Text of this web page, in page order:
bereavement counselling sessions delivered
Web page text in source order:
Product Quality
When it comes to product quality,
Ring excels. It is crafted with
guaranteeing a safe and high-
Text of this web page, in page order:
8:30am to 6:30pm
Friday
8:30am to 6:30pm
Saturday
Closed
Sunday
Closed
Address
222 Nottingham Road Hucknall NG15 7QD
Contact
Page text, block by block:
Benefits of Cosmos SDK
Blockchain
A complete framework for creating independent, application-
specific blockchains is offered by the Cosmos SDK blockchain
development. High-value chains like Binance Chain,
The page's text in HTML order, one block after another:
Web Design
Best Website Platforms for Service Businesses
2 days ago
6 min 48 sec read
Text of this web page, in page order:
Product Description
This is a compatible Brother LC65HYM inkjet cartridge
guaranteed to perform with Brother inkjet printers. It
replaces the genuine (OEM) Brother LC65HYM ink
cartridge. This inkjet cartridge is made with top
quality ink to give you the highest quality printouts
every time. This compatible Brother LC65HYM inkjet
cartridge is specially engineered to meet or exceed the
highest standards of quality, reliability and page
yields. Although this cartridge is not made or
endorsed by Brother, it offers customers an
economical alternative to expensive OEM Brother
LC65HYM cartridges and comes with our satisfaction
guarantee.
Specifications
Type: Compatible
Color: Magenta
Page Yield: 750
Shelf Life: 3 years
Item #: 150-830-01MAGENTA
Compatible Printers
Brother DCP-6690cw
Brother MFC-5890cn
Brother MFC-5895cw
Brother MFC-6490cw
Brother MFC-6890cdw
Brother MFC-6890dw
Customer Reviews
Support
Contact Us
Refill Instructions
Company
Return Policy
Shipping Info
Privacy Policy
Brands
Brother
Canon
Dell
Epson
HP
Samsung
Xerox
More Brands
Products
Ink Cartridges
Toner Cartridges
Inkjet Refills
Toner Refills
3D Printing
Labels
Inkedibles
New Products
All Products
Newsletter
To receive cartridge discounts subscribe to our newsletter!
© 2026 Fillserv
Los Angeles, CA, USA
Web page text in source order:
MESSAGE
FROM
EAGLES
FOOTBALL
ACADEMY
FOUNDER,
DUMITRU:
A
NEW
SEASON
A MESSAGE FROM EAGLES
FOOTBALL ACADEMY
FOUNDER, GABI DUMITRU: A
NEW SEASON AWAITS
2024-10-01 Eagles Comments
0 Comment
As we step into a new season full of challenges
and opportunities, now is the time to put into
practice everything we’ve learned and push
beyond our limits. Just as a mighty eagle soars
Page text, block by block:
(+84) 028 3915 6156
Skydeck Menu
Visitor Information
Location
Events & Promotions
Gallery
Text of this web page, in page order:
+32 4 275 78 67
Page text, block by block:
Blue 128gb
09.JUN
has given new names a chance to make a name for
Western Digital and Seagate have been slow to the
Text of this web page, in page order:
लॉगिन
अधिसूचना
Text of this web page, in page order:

-=-=-=-=-

Each line of the records above should be copied exactly.

Problem solution:
Text of this web page, in page order:
bereavement counselling sessions delivered
Web page text in source order:
Product Quality
When it comes to product quality,
Ring excels. It is crafted with
guaranteeing a safe and high-
Text of this web page, in page order:
8:30am to 6:30pm
Friday
8:30am to 6:30pm
Saturday
Closed
Sunday
Closed
Address
222 Nottingham Road Hucknall NG15 7QD
Contact
Page text, block by block:
Benefits of Cosmos SDK
Blockchain
A complete framework for creating independent, application-
specific blockchains is offered by the Cosmos SDK blockchain
development. High-value chains like Binance Chain,
The page's text in HTML order, one block after another:
Web Design
Best Website Platforms for Service Businesses
2 days ago
6 min 48 sec read
Text of this web page, in page order:
Product Description
This is a compatible Brother LC65HYM inkjet cartridge
guaranteed to perform with Brother inkjet printers. It
replaces the genuine (OEM) Brother LC65HYM ink
cartridge. This inkjet cartridge is made with top
quality ink to give you the highest quality printouts
every time. This compatible Brother LC65HYM inkjet
cartridge is specially engineered to meet or exceed the
highest standards of quality, reliability and page
yields. Although this cartridge is not made or
endorsed by Brother, it offers customers an
economical alternative to expensive OEM Brother
LC65HYM cartridges and comes with our satisfaction
guarantee.
Specifications
Type: Compatible
Color: Magenta
Page Yield: 750
Shelf Life: 3 years
Item #: 150-830-01MAGENTA
Compatible Printers
Brother DCP-6690cw
Brother MFC-5890cn
Brother MFC-5895cw
Brother MFC-6490cw
Brother MFC-6890cdw
Brother MFC-6890dw
Customer Reviews
Support
Contact Us
Refill Instructions
Company
Return Policy
Shipping Info
Privacy Policy
Brands
Brother
Canon
Dell
Epson
HP
Samsung
Xerox
More Brands
Products
Ink Cartridges
Toner Cartridges
Inkjet Refills
Toner Refills
3D Printing
Labels
Inkedibles
New Products
All Products
Newsletter
To receive cartridge discounts subscribe to our newsletter!
© 2026 Fillserv
Los Angeles, CA, USA
Web page text in source order:
MESSAGE
FROM
EAGLES
FOOTBALL
ACADEMY
FOUNDER,
DUMITRU:
A
NEW
SEASON
A MESSAGE FROM EAGLES
FOOTBALL ACADEMY
FOUNDER, GABI DUMITRU: A
NEW SEASON AWAITS
2024-10-01 Eagles Comments
0 Comment
As we step into a new season full of challenges
and opportunities, now is the time to put into
practice everything we’ve learned and push
beyond our limits. Just as a mighty eagle soars
Page text, block by block:
(+84) 028 3915 6156
Skydeck Menu
Visitor Information
Location
Events & Promotions
Gallery
Text of this web page, in page order:
+32 4 275 78 67
Page text, block by block:
Blue 128gb
09.JUN
has given new names a chance to make a name for
Western Digital and Seagate have been slow to the
Text of this web page, in page order:
लॉगिन
अधिसूचना
Text of this web page, in page order:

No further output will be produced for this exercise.